My reasoning being that if the data is already replicated to more nodes, mapper jobs can be run on more nodes in parallel without any data streaming/copying?
Anyone got any opinions?
Conceptually your conclusions are correct: with blocks available in more places, the scheduler has more freedom to allocate node-local tasks (on the same machine as the input block), and less data will be streamed.
However, before taking that step, are you sure that block streaming is the source of slowdown? Unless a small subset of HDFS nodes are hosting the blocks your workload needs, increasing replication factor isn't really going to help you. In other words, if you already have a well-balanced cluster in terms of the distribution of relevant blocks, having those blocks placed on additional nodes isn't going to speed up execution very much, because streaming is not your bottleneck.

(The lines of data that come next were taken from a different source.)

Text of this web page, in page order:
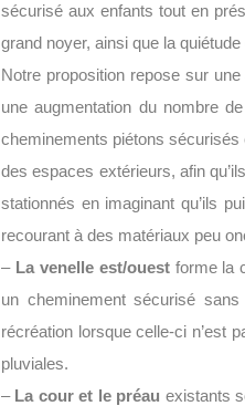
sécurisé aux enfants tout en
grand noyer, ainsi que la
Notre proposition repose sur
une augmentation du nombre
cheminements piétons sécurisés
des espaces extérieurs, afin
stationnés en imaginant qu’ils
recourant à des matériaux peu
– La venelle est/ouestforme la
un cheminement sécurisé
récréation lorsque celle-ci n’est
pluviales.
– La cour et le préau existants
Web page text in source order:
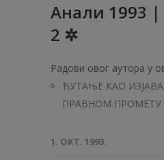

One quick check would be the node-local vs rack-local stats on the JobTracker web interface for the given job.
If streaming really is the slowdown, is it disk I/O or network I/O that is the bottleneck? Some alternatives to a replication increase might be to raise (4) and then lower (3) the block replication, which should give a more even distribution across the cluster. OR, unload and reload the files.
Give some more details about why you think this is a bottleneck, and there may be some other appropriate solutions.